# [GOAL OF THE EXERCISE]
From the first line to the last, transcribe the data exactly and skip the pictures.

[Records from a data source]
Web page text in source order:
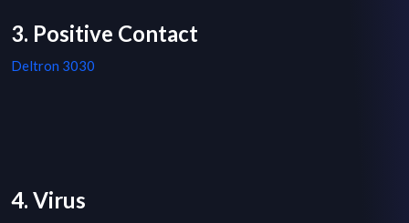
3. Positive Contact
Deltron 3030
4. Virus
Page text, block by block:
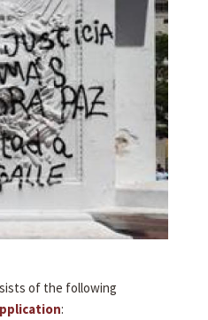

# [ANSWER BOX]
Web page text in source order:
3. Positive Contact
Deltron 3030
4. Virus
Page text, block by block:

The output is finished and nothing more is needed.